I played in my hockey game, which we won 8-1 I had two goals and four assists. When our captain set lines he apologized to me for putting me with the two weakest wings. But despite playing with two guys who are a little slower, we still put up seven of the eight goals. (I did not factor in one on the score sheet) So we finish the game and crack open a few beers as we are laughing and celebrating our win. About three beers in, I notice that the team playing next only has one guy on the ice. So I find another and ask if they are short. (which they are) The guy hands me a jersey and I get dressed again after playing a game and having three beers.

So I ask what level this team is. He tells me that it the highest level at the rink.

side note: I have played hockey for a little over 4 years. The guys in the highest level all grew up in hockey areas and have played since they were kids. some of which have played more years then I have been alive. Three guys on my team played in the ECHL and told a story of when they played against the Richmond renegades..

So I gripped my stick a little tightly and skated to the bench just hoping to not embarrass myself. So the game starts and I go full speed. I work hard every shift. Chase every loose puck, fore check like a maniac. I make conservative plays but play smart and work hard. I find a guy in the middle and set him up with a pass... goal! I have an assist. I am happy! Then later that period I find my way to the middle of the slot and One of the players finds me with a pass which I deposit behind the goalie! All I could think of was don't look excited. Look like you have been here before! I ended the game with one more assist, and for a guy who had played a full game and had three beers I put up three points in a 7-4 win. I was thrilled.

So during my second "beers after game" session I joked with their captain. "Thanks fellas, I know I have a two way contract so I likely won't be back" (hockey lingo, basically minor league player that can come up and play on the big club and go back to his minor club without getting picked up by another team) He laughed and then went and got a pen. He wrote down my name number and email. He said he was going to try and get me to sub the rest of the season and ask me to join next season.

EGO.. Soaring!

So I went home and showered, dressed up REAL nice for the parties. And I headed out to meet my friend Rebeca. We went to the first party which was in the "party room" at a condo in Ballston. there were like fifty people there. (I have spent the last few Friday and Saturday nights at home alone) So getting out into this setting was amazing. There was music a TON of beautiful women. Which, getting to flirt some was doing wonders for my already soaring ego! And it is fun meeting new people cause I can retell some of my tired stories and they are new and funny lol.
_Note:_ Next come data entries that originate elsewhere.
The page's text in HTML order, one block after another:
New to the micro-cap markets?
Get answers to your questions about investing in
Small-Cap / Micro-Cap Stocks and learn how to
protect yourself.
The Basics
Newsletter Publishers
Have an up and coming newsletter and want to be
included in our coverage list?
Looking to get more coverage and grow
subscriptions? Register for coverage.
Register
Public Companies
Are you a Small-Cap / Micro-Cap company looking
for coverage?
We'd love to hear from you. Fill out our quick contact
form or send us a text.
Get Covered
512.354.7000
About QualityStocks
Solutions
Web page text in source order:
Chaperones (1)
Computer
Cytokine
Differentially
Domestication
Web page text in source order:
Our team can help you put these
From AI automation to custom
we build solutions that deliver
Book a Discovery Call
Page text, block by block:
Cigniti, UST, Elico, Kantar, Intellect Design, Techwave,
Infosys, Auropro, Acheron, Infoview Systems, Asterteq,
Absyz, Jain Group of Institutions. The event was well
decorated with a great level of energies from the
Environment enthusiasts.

Although one girl found out I was a fireman, and she owns a restaurant in Silver Spring Maryland so she started asking me a MILLION questions about every possible situation that could arise in her restaurant. it felt like a promotional test, but she was cute so I did not mind! And in an amazing coincidence I ran into some friends from the Primal gym there which was AWESOME!
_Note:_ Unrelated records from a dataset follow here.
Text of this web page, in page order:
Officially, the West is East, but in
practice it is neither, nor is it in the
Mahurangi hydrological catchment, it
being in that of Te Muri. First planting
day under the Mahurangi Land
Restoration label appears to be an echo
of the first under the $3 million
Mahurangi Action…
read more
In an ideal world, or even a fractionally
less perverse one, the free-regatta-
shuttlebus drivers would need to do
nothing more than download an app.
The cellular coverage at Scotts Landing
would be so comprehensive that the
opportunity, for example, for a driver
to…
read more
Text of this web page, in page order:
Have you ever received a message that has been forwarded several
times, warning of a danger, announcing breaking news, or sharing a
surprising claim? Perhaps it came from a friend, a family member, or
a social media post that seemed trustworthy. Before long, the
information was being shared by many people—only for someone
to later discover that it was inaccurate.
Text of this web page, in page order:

At midnight we skipped out on that party and went to a house party about 10 minutes away. There was dancing and alcohol and it was better then any club i can remember going to. I was having an amazing time, but between the two hockey games and the beers during hockey and at the party I needed to get home sober and awake. So I did not get to stay as long as I would have liked.

When I got home I was lying in bed with a huge smile on my face. I have been invited to four different Halloween parties, and several things from the primal gym. My social calendar is filling up and I love it!